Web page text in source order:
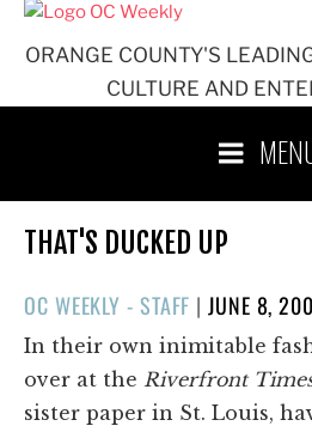
ORANGE COUNTY'S
CULTURE AND
THAT'S DUCKED UP
OC WEEKLY - STAFF |POSTED
ON
JUNE 8,
In their own inimitable
over at the Riverfront
sister paper in St. Louis,
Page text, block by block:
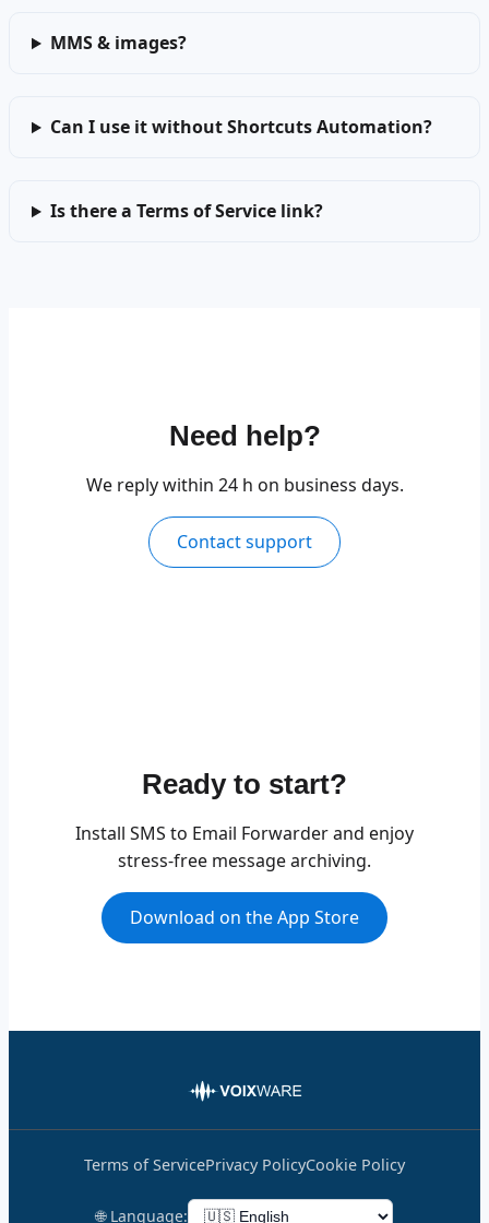
MMS & images?
Can I use it without Shortcuts Automation?
Is there a Terms of Service link?
Need help?
We reply within 24 h on business days.
Contact support
Ready to start?
Install SMS to Email Forwarder and enjoy
stress-free message archiving.
Download on the App Store
Terms of ServicePrivacy PolicyCookie Policy
🌐 Language:
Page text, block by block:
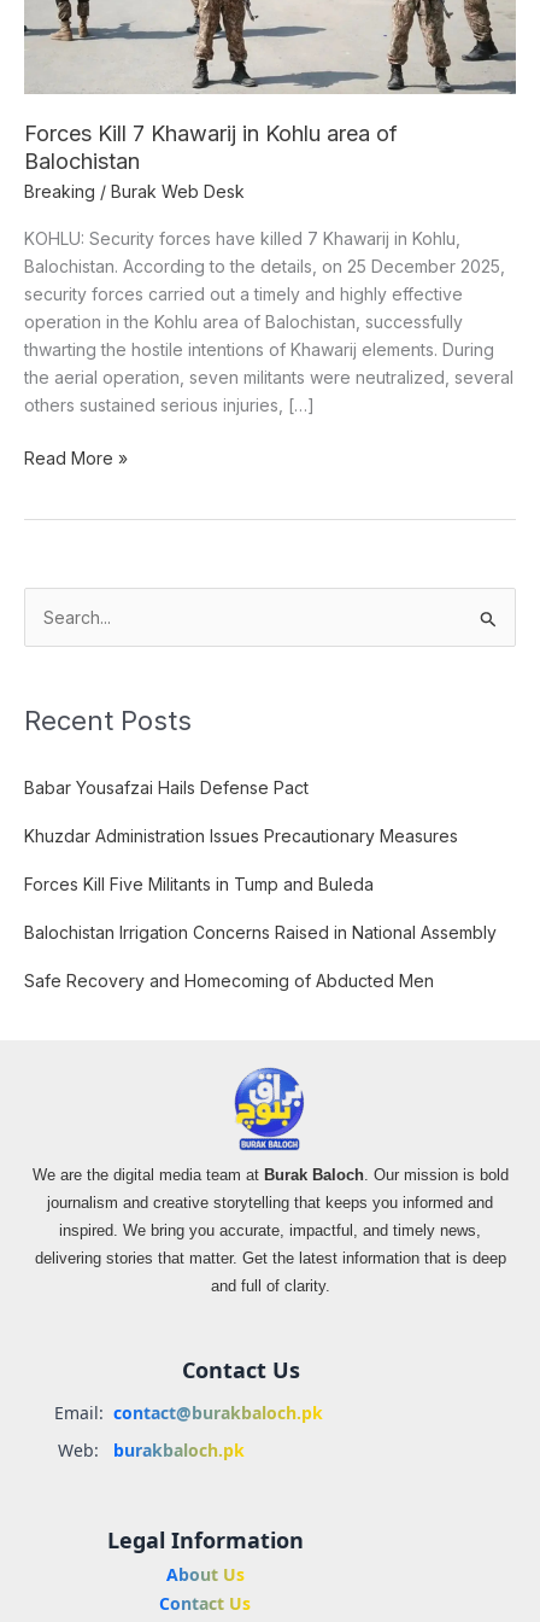
Forces Kill 7 Khawarij in Kohlu area of
Balochistan
Breaking / Burak Web Desk
KOHLU: Security forces have killed 7 Khawarij in Kohlu,
Balochistan. According to the details, on 25 December 2025,
security forces carried out a timely and highly effective
operation in the Kohlu area of Balochistan, successfully
thwarting the hostile intentions of Khawarij elements. During
the aerial operation, seven militants were neutralized, several
others sustained serious injuries, […]
Balochistan
Read More »
h
f
r
:
Recent Posts
Babar Yousafzai Hails Defense Pact
Khuzdar Administration Issues Precautionary Measures
Forces Kill Five Militants in Tump and Buleda
Balochistan Irrigation Concerns Raised in National Assembly
Safe Recovery and Homecoming of Abducted Men
We are the digital media team at Burak Baloch. Our mission is bold
journalism and creative storytelling that keeps you informed and
inspired. We bring you accurate, impactful, and timely news,
delivering stories that matter. Get the latest information that is deep
and full of clarity.
Contact Us
Email: contact@burakbaloch.pk
Web:
burakbaloch.pk
Legal Information
About Us
Contact Us
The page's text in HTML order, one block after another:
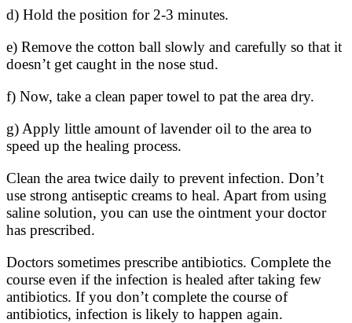
d) Hold the position for 2-3 minutes.
e) Remove the cotton ball slowly and carefully so that it
doesn’t get caught in the nose stud.
f) Now, take a clean paper towel to pat the area dry.
g) Apply little amount of lavender oil to the area to
speed up the healing process.
Clean the area twice daily to prevent infection. Don’t
use strong antiseptic creams to heal. Apart from using
saline solution, you can use the ointment your doctor
has prescribed.
Doctors sometimes prescribe antibiotics. Complete the
course even if the infection is healed after taking few
antibiotics. If you don’t complete the course of
antibiotics, infection is likely to happen again.
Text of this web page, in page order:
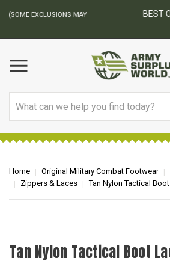
BEST ONLINE ARMY
Home Original Military Combat Footwear
Zippers & Laces
Tan Nylon Tactical
Tan Nylon Tactical Boot
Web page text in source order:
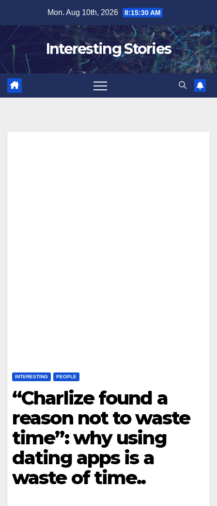
content
Mon. Aug 10th, 2026 8:15:31 AM
Interesting Stories
INTERESTING PEOPLE
“Charlize found a
reason not to waste
time”: why using
dating apps is a
waste of time..
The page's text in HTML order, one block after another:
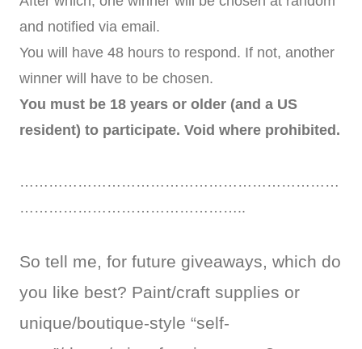
and notified via email.
You will have 48 hours to respond. If not, another
winner will have to be chosen.
You must be 18 years or older (and a US
resident) to participate. Void where prohibited.
…………………………………………………………
………………………………………..
So tell me, for future giveaways, which do
you like best? Paint/craft supplies or
unique/boutique-style “self-
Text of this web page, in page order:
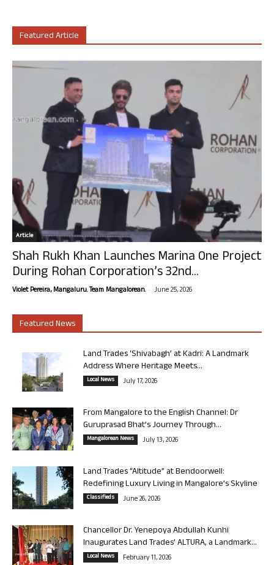
Featured Article
Article
Shah Rukh Khan Launches Marina One Project
During Rohan Corporation’s 32nd...
Violet Pereira, Mangaluru. Team Mangalorean. - June 25, 2026
Featured News
Land Trades ‘Shivabagh’ at Kadri: A Landmark
Address Where Heritage Meets...
Local News July 17, 2026
From Mangalore to the English Channel: Dr
Guruprasad Bhat’s Journey Through...
Mangalorean News July 13, 2026
Land Trades “Altitude” at Bendoorwell:
Redefining Luxury Living in Mangalore’s Skyline
Classifieds June 26, 2026
Chancellor Dr. Yenepoya Abdullah Kunhi
Inaugurates Land Trades’ ALTURA, a Landmark...
Local News February 11, 2026
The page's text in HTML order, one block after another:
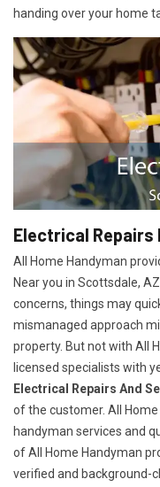
handing over your home
Electrical Repairs
All Home Handyman
Near you in Scottsdale,
concerns, things may
mismanaged approach
property. But not with All
licensed specialists with
Electrical Repairs And
of the customer. All
handyman services and
of All Home Handyman
verified and background-
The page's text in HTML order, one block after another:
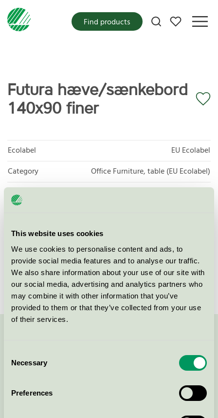
This website uses cookies
We use cookies to personalise content and ads, to
provide social media features and to analyse our traffic.
We also share information about your use of our site with
our social media, advertising and analytics partners who
may combine it with other information that you’ve
provided to them or that they’ve collected from your use
of their services.
Selection
Necessary
Preferences
My favorites
Find products
Futura hæve/sænkebord
140x90 finer
Ecolabel
EU Ecolabel
Category
Office Furniture, table (EU Ecolabel)
Product group
Licensee
License number
DK/049/006
Brand
Daarbak Design
Continue
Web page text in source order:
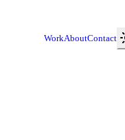
WorkAboutContact
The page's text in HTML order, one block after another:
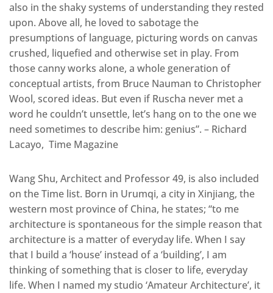
also in the shaky systems of understanding they rested
upon. Above all, he loved to sabotage the
presumptions of language, picturing words on canvas
crushed, liquefied and otherwise set in play. From
those canny works alone, a whole generation of
conceptual artists, from Bruce Nauman to Christopher
Wool, scored ideas. But even if Ruscha never met a
word he couldn’t unsettle, let’s hang on to the one we
need sometimes to describe him: genius”. – Richard
Lacayo, Time Magazine
Wang Shu, Architect and Professor 49, is also included
on the Time list. Born in Urumqi, a city in Xinjiang, the
western most province of China, he states; “to me
architecture is spontaneous for the simple reason that
architecture is a matter of everyday life. When I say
that I build a ‘house’ instead of a ‘building’, I am
thinking of something that is closer to life, everyday
life. When I named my studio ‘Amateur Architecture’, it
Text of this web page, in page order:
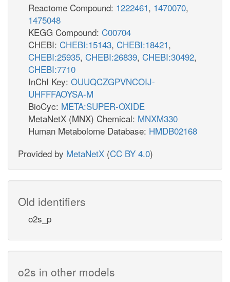
Reactome Compound: 1222461, 1470070,
1475048
KEGG Compound: C00704
CHEBI: CHEBI:15143, CHEBI:18421,
CHEBI:25935, CHEBI:26839, CHEBI:30492,
CHEBI:7710
InChI Key: OUUQCZGPVNCOIJ-
UHFFFAOYSA-M
BioCyc: META:SUPER-OXIDE
MetaNetX (MNX) Chemical: MNXM330
Human Metabolome Database: HMDB02168
Provided by MetaNetX (CC BY 4.0)
Old identifiers
o2s_p
o2s in other models

• **ABOUT THIS TASK**
Please copy, exactly as written, every line in the listing above from the line with "Wang Shu, Architect" up to and including the line with "that I build".

• **RESULT FOR THIS TASK**
Wang Shu, Architect and Professor 49, is also included
on the Time list. Born in Urumqi, a city in Xinjiang, the
western most province of China, he states; “to me
architecture is spontaneous for the simple reason that
architecture is a matter of everyday life. When I say
that I build a ‘house’ instead of a ‘building’, I am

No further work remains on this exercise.